* _EXERCISE_:
State how many lines below hold the word "Flight". Give that number and no other text.

* _AVAILABLE RECORDS_:
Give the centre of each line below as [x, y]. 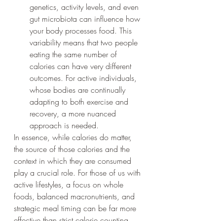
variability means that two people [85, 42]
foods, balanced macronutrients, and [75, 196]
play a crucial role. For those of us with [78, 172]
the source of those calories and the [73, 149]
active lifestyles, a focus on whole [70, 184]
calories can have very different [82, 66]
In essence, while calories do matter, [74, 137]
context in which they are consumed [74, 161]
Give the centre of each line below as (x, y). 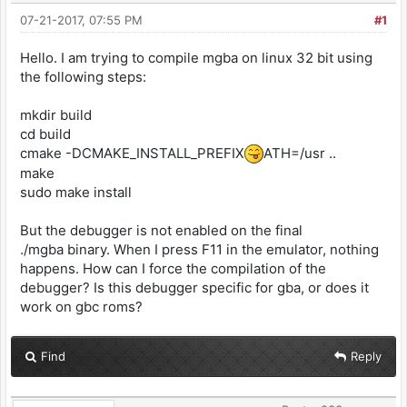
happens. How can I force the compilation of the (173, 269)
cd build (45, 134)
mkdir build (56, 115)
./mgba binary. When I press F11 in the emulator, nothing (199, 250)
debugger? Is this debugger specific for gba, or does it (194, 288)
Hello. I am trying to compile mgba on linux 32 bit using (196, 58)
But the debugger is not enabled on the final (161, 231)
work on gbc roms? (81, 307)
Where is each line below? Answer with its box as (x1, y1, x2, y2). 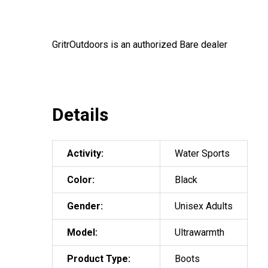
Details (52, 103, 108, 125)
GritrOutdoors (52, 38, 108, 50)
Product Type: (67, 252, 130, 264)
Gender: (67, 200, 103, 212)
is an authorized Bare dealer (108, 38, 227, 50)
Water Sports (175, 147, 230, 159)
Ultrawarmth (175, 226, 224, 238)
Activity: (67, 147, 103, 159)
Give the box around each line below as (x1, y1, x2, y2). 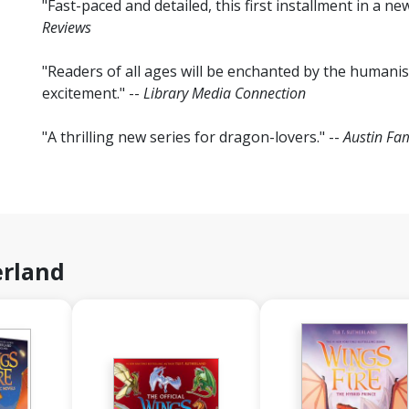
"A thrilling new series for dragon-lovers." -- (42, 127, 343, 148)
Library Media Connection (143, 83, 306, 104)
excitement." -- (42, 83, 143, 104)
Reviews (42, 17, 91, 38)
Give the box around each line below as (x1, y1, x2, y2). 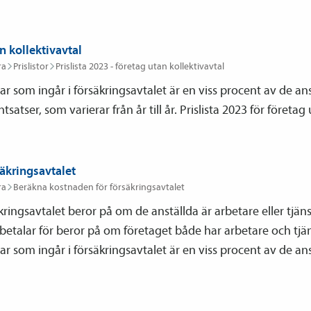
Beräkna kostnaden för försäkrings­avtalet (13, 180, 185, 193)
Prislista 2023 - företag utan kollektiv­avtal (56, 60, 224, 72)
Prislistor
...
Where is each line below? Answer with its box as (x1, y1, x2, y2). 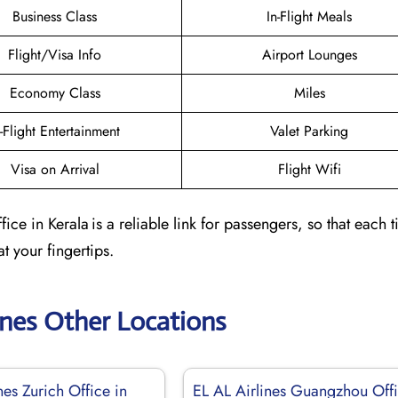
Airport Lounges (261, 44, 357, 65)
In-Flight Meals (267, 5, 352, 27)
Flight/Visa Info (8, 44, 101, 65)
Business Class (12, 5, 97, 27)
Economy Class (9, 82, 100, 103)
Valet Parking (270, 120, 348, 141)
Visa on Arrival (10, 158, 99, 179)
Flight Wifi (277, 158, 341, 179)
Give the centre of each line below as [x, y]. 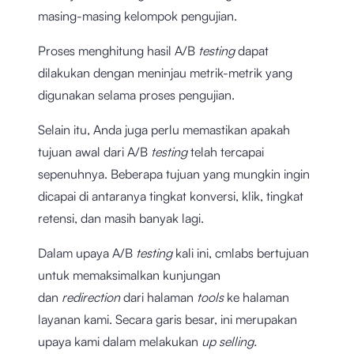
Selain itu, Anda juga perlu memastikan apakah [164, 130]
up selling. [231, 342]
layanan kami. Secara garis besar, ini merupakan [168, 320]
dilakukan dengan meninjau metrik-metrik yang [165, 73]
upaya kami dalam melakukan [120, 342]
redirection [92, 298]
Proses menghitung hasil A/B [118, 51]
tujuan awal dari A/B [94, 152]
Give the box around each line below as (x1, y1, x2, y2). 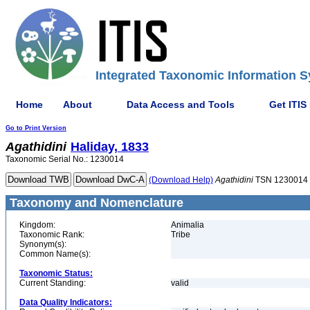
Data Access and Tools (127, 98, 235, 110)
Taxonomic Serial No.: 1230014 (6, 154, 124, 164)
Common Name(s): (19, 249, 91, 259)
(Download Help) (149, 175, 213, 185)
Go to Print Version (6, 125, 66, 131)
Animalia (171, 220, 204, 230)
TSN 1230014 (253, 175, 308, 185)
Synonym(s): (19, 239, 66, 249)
* * *
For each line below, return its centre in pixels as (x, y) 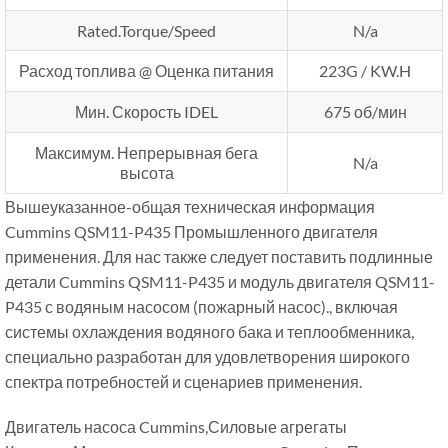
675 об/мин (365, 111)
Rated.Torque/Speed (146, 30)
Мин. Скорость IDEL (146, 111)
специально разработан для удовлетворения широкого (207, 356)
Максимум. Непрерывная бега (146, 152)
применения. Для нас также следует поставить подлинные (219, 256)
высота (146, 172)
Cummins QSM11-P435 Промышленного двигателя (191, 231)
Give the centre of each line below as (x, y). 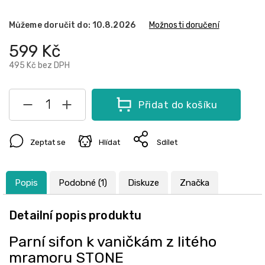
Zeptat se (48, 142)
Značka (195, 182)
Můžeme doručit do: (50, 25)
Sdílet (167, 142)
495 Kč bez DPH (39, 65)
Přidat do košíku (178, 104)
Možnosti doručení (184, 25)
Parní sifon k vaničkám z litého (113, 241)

* _THE ANSWER_:
3